In order to combat the threat of Japanese kamikaze pilots in World War II, the R-4360 radial engine was mated to the Vought F4U Corsair to produce a specialized fighter with an extremely high rate of climb.

When the F2G went into production, it was referred to as Corsair, not Super Corsair.

In 1982 a standard F4U Corsair was modified with an R-4360, clipped wings, and a cut down cockpit canopy to compete at the Reno Air Races as the Super Corsair. It won the 1985 Gold Unlimited Race at Reno, setting a new race record.

Goodyear F2G

Pratt & Whitney tested the compatability of the R4360 on F4U-1 Corsair, BuNo 02460. Goodyear modified two FG-1s, BuNo 13471 and BuNo 13472, to test the R4360 installation. Those Corsairs retained the FG-1 cockpit and turtle deck. Goodyear modified two FG-1s , BuNo 14091 and BuNo 14092, to evaluate the installation of a Republic P-47 teardrop canopy.
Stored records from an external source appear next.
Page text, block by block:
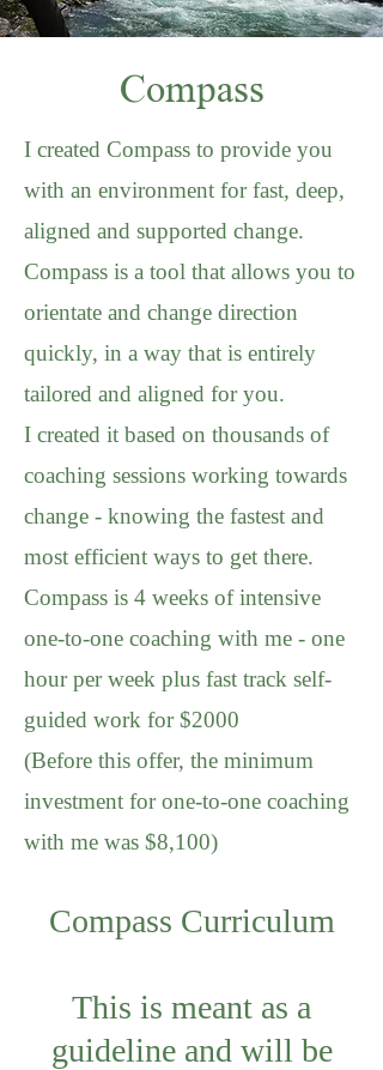
Compass
I created Compass to provide you
with an environment for fast, deep,
aligned and supported change.
Compass is a tool that allows you to
orientate and change direction
quickly, in a way that is entirely
tailored and aligned for you.
I created it based on thousands of
coaching sessions working towards
change - knowing the fastest and
most efficient ways to get there.
Compass is 4 weeks of intensive
one-to-one coaching with me - one
hour per week plus fast track self-
guided work for $2000
(Before this offer, the minimum
investment for one-to-one coaching
with me was $8,100)
Compass Curriculum
This is meant as a
guideline and will be

The production program for the R4360 equipped Corsair was assigned to the Goodyear Aircraft Company of Akron Ohio which manufactured the F4U under license as the FG. The new Corsair variant received the designation F2G.
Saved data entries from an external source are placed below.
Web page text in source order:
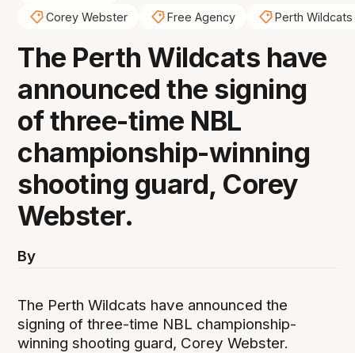
Corey Webster
Free Agency Perth Wildcats
The Perth Wildcats have
announced the signing
of three-time NBL
championship-winning
shooting guard, Corey
Webster.
By
The Perth Wildcats have announced the
signing of three-time NBL championship-
winning shooting guard, Corey Webster.
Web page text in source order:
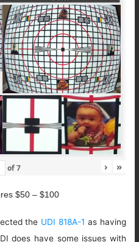
of7 › »
$50 – $100
the UDI 818A-1 as having
does have some issues with
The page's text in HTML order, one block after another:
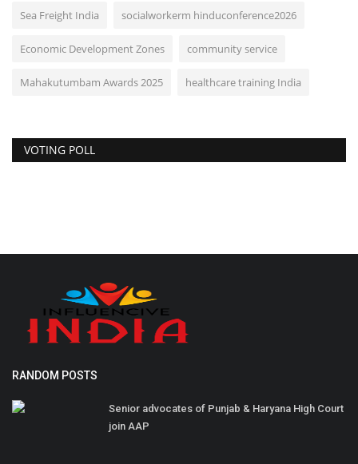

The production F2G has a tear-drop canopy in place of the original Corsair cockpit and turtle deck. The vertical stabilizer of the F2G is 12 inches taller than on the standard Corsair and has an auxiliary rudder to counteract engine torque.

The rate of climb of the F2G was 7,000 feet per minute, twice the rate of climb of the standard Corsair and higher than the jet fighters of the time.

Only fifteen F2Gs were built: five pre-production XF2Gs (BuNos 14691 - 14695), five F2G-1s (BuNos 88454 - 88458), and five F2G-2s (BuNos 88459 - 88463). F2G-1s were intended to operate from land bases, not aircraft carriers. They had a manually operated wing fold mechanism and no tail hook. They were equipped with a fourteen-foot diameter propeller. F2G-2s were built with hydraulically powered wing fold mechanisms and tail hooks for carrier operations. Their propellers were thirteen feet in diameter.

Five F2Gs were converted to racing planes after the war: two pre-production XF2Gs (BuNos 14693 and 14694), two F2G-1s (BuNos 88457 and 88458), and one F2G-2 (88463).

Two F2Gs still survive; one F2G-1 in stock military configuration (BuNo 88454) and one of the racing F2Gs BuNos 88458 and 88463).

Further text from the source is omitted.